In [55]:
## Importing packages

from pandasql import sqldf as sql
import pandas as pd

# Importing Streaming History Audio data Path

file_path = '../Data/Spotify Extended Streaming History/Streaming_History_Audio_2023-2025_6.json'

raw_data = pd.read_json(file_path, orient='columns')

## Creating music dataframe and dropping irrelevant columns
music_data_raw = raw_data.copy().drop(['episode_name', 'episode_show_name', 'spotify_episode_uri'], axis=1)

## Dropping rows with no music data
music_data_raw = music_data_raw.loc[music_data_raw['master_metadata_track_name'].notna()]

## Creating podcast dataframe and dropping irrelevant columns
podcast_data_raw = raw_data.copy().drop(
    ['master_metadata_track_name', 'master_metadata_album_artist_name', 
     'master_metadata_album_album_name', 'spotify_track_uri'], axis=1)

#Dropping rows with no episode data
podcast_data_raw = podcast_data_raw.loc[podcast_data_raw['episode_name'].notna()]

In [56]:
#turns out Pandas has a function .to_datetime that turns data into datetime format natively, so i dont need to use datetime library

#filters music_data_raw to only show data from 2024 and then reset the index
music_data_raw["ts"] = pd.to_datetime(music_data_raw["ts"], format="%Y-%m-%dT%H:%M:%SZ")

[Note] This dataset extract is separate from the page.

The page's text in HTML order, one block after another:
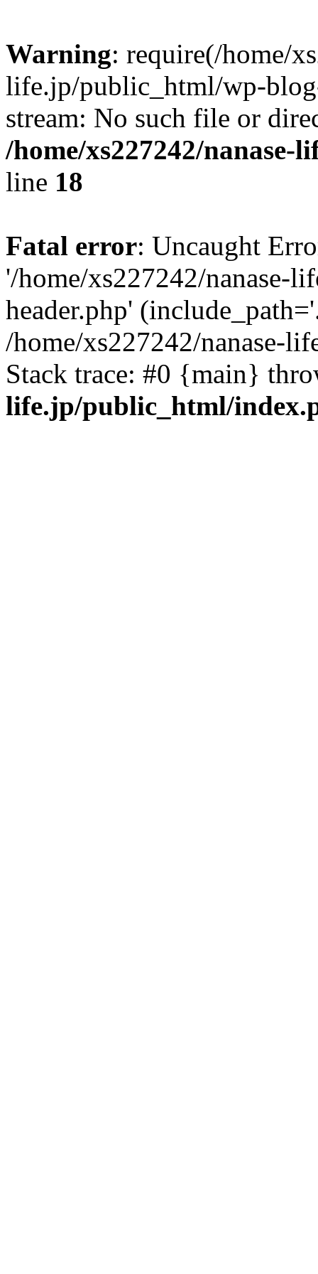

music_data = music_data_raw[(music_data_raw["ts"] >= "2024-01-01") & (music_data_raw["ts"] <= "2024-12-31")]

music_data.reset_index(inplace = True, drop = True)

#filters podcast_data_raw to only show data from 2024 and then reset the index
podcast_data_raw["ts"] = pd.to_datetime(podcast_data_raw["ts"], format="%Y-%m-%dT%H:%M:%SZ")

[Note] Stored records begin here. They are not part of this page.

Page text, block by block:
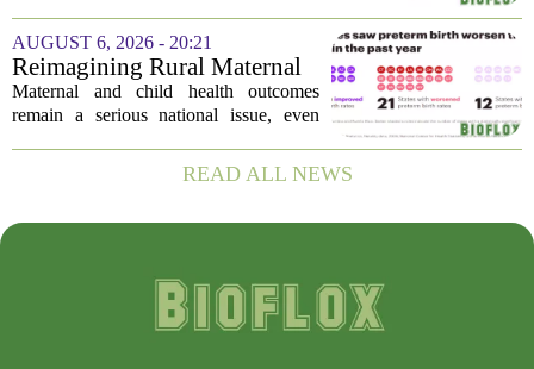
Deb Houry is stepping back and taking a
fresh look at the state of U.S. healthcare.
Her...
AUGUST 6, 2026 - 20:21
Reimagining Rural Maternal
and Child Health
Maternal and child health outcomes
remain a serious national issue, even
and executive actions designed to
improve population health and prevent
READ ALL NEWS

podcast_data = podcast_data_raw[(podcast_data_raw["ts"] >= "2024-01-01") & (podcast_data_raw["ts"] <= "2024-12-31")]

podcast_data.reset_index(inplace = True, drop = True)

## Renaming the columns of both dataframes
music_data.columns = ['ts', 'platform', 'ms_played', 'country', 'ip_addr',
       'track_name', 'artist_name', 'album_name', 'spotify_track_uri', 'reason_start',
       'reason_end', 'shuffle', 'skipped', 'offline', 'offline_ts',
       'incognito_mode']

podcast_data.columns = ['ts', 'platform', 'ms_played', 'country', 'ip_addr',
       'episode_name', 'episode_show', 'spotify_episode_uri',
       'reason_start', 'reason_end', 'shuffle', 'skipped', 'offline',
       'offline_ts', 'incognito_mode']

In [66]:
## turn data into csv so I can import the CSV in future code 

music_data.to_csv("../Data/Clean_Data/Music_Streamed_24.csv", index=False, header = True)
podcast_data.to_csv("../Data/Clean_Data/Podcast_Streamed_24.csv", index=False, header = True)